What this task involves >> Nothing but the pictures should be dropped; repeat the rest of the data below exactly.

[Stored items from a collection]
++++++++
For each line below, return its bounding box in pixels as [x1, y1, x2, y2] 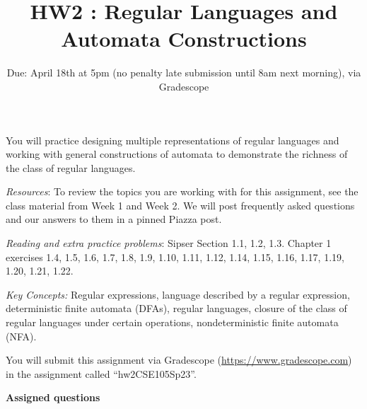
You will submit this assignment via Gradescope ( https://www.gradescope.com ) [6, 352, 352, 367]
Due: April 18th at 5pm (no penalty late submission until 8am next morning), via [6, 65, 361, 80]
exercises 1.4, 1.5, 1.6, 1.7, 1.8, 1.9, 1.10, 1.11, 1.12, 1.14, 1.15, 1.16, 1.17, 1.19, [6, 249, 344, 264]
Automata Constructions [61, 24, 307, 53]
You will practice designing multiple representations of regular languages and [6, 132, 339, 147]
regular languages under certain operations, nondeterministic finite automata [6, 315, 339, 330]
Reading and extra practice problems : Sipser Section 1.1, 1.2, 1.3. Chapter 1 [6, 236, 332, 250]
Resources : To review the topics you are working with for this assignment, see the [6, 184, 359, 199]
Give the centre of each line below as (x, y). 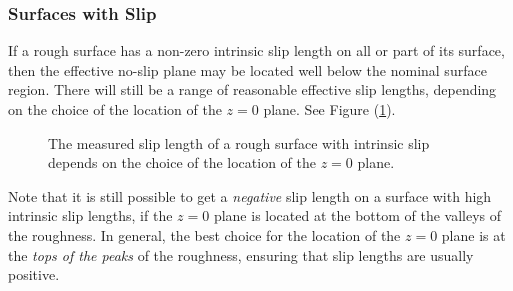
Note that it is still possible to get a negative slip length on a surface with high (250, 195)
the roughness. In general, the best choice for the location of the (204, 234)
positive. (34, 274)
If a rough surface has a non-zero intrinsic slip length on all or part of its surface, (256, 50)
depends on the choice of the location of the (182, 162)
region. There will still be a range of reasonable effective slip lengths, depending (252, 89)
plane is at (473, 234)
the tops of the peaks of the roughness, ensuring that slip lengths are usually (241, 254)
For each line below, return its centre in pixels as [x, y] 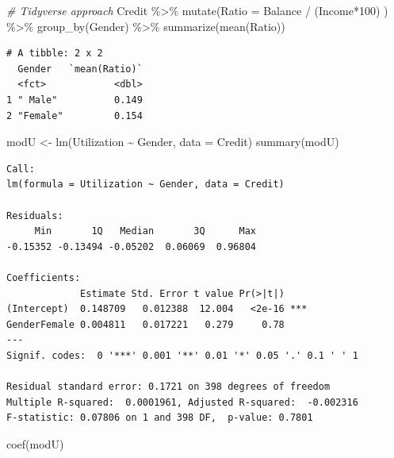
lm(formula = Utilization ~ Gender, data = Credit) [145, 185]
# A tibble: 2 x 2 [55, 54]
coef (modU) [35, 443]
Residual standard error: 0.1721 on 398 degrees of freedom [168, 387]
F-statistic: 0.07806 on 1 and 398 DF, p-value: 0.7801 [160, 418]
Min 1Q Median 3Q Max [145, 231]
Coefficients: [44, 277]
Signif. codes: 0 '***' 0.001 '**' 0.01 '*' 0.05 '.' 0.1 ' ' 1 [182, 355]
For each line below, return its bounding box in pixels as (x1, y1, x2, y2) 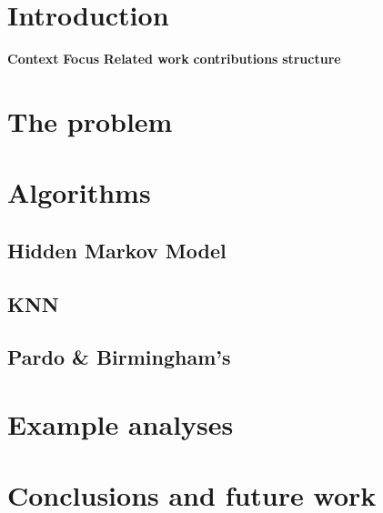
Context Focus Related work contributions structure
++++++++
Solution below >>
For each line below, return its bounding box in pixels as [x1, y1, x2, y2] 
You will submit this assignment via Gradescope ( https://www.gradescope.com ) [6, 352, 352, 367]
Due: April 18th at 5pm (no penalty late submission until 8am next morning), via [6, 65, 361, 80]
exercises 1.4, 1.5, 1.6, 1.7, 1.8, 1.9, 1.10, 1.11, 1.12, 1.14, 1.15, 1.16, 1.17, 1.19, [6, 249, 344, 264]
Automata Constructions [61, 24, 307, 53]
You will practice designing multiple representations of regular languages and [6, 132, 339, 147]
regular languages under certain operations, nondeterministic finite automata [6, 315, 339, 330]
Reading and extra practice problems : Sipser Section 1.1, 1.2, 1.3. Chapter 1 [6, 236, 332, 250]
Resources : To review the topics you are working with for this assignment, see the [6, 184, 359, 199]
Give the centre of each line below as (x, y). 
Note that it is still possible to get a negative slip length on a surface with high (250, 195)
the roughness. In general, the best choice for the location of the (204, 234)
positive. (34, 274)
If a rough surface has a non-zero intrinsic slip length on all or part of its surface, (256, 50)
depends on the choice of the location of the (182, 162)
region. There will still be a range of reasonable effective slip lengths, depending (252, 89)
plane is at (473, 234)
the tops of the peaks of the roughness, ensuring that slip lengths are usually (241, 254)
For each line below, return its centre in pixels as [x, y] 
lm(formula = Utilization ~ Gender, data = Credit) [145, 185]
# A tibble: 2 x 2 [55, 54]
coef (modU) [35, 443]
Residual standard error: 0.1721 on 398 degrees of freedom [168, 387]
F-statistic: 0.07806 on 1 and 398 DF, p-value: 0.7801 [160, 418]
Min 1Q Median 3Q Max [145, 231]
Coefficients: [44, 277]
Signif. codes: 0 '***' 0.001 '**' 0.01 '*' 0.05 '.' 0.1 ' ' 1 [182, 355]
For each line below, return its bounding box in pixels as (x1, y1, x2, y2) 
Context Focus Related work contributions structure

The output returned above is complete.